**EXERCISE MATERIALS:**

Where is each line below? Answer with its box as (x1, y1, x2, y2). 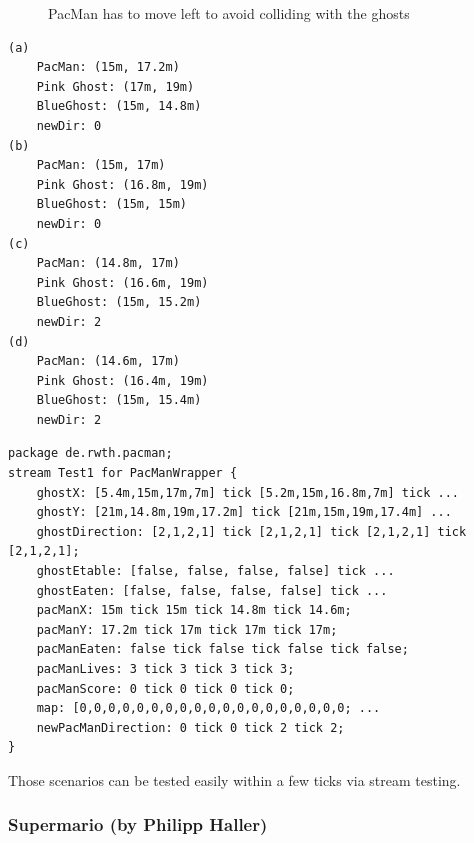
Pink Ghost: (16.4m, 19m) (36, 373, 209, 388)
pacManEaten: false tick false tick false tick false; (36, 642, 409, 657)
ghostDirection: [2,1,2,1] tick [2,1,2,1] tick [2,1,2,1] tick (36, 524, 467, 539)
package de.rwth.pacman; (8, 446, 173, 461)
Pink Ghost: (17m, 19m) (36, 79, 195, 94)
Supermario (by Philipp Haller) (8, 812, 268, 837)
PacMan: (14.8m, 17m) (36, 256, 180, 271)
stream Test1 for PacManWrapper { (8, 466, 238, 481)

* * *

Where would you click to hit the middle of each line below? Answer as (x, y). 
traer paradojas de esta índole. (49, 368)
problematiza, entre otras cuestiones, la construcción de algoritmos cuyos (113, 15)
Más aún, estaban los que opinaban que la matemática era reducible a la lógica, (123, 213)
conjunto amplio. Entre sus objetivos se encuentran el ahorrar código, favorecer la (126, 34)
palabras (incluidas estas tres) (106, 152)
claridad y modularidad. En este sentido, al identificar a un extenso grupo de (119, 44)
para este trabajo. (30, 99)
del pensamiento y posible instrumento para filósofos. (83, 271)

**WORK ITEM:** Among the entries above, copy exactly the stretch from the line holding "Where is each" through the line holding "stream Test1 for", leaving out any pictures.

**EXERCISE RESULT:**
Where is each line below? Answer with its box as (x1, y1, x2, y2). 
Pink Ghost: (16.4m, 19m) (36, 373, 209, 388)
pacManEaten: false tick false tick false tick false; (36, 642, 409, 657)
ghostDirection: [2,1,2,1] tick [2,1,2,1] tick [2,1,2,1] tick (36, 524, 467, 539)
package de.rwth.pacman; (8, 446, 173, 461)
Pink Ghost: (17m, 19m) (36, 79, 195, 94)
Supermario (by Philipp Haller) (8, 812, 268, 837)
PacMan: (14.8m, 17m) (36, 256, 180, 271)
stream Test1 for PacManWrapper { (8, 466, 238, 481)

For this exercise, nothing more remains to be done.